◆ Your assignment
Each line of the records that includes "entre" should be found and copied.

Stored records
○ ○ ○ ○ ○ ○ ○

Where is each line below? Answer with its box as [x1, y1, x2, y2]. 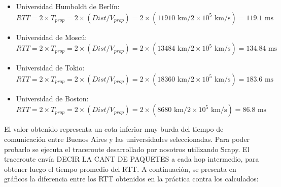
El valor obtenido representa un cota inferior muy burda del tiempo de [4, 124, 224, 134]
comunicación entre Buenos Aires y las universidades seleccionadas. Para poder [4, 133, 250, 144]
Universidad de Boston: [16, 93, 89, 103]
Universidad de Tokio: [16, 62, 85, 73]
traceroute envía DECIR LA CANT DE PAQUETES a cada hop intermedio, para [4, 154, 259, 164]
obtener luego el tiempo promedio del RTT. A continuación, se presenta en [4, 163, 236, 174]
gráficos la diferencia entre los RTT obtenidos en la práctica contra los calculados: [4, 173, 259, 184]
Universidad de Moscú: [16, 31, 87, 42]
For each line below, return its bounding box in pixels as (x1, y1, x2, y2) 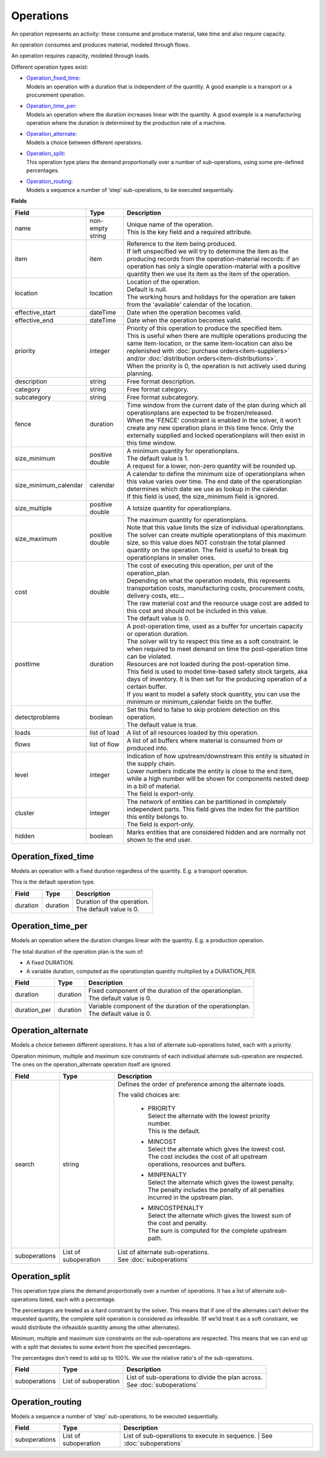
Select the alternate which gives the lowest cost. (147, 1144, 286, 1153)
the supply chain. (127, 759, 176, 768)
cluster (14, 809, 35, 817)
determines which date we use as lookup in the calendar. (127, 485, 289, 493)
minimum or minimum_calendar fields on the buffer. (127, 697, 273, 706)
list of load (89, 728, 120, 736)
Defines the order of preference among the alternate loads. (117, 1080, 286, 1088)
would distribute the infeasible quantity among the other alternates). (11, 1324, 181, 1331)

○ ○ ○ ○ ○ ○ ○

◆ Exercise result
comunicación entre Buenos Aires y las universidades seleccionadas. Para poder [4, 133, 250, 144]
gráficos la diferencia entre los RTT obtenidos en la práctica contra los calculados: [4, 173, 259, 184]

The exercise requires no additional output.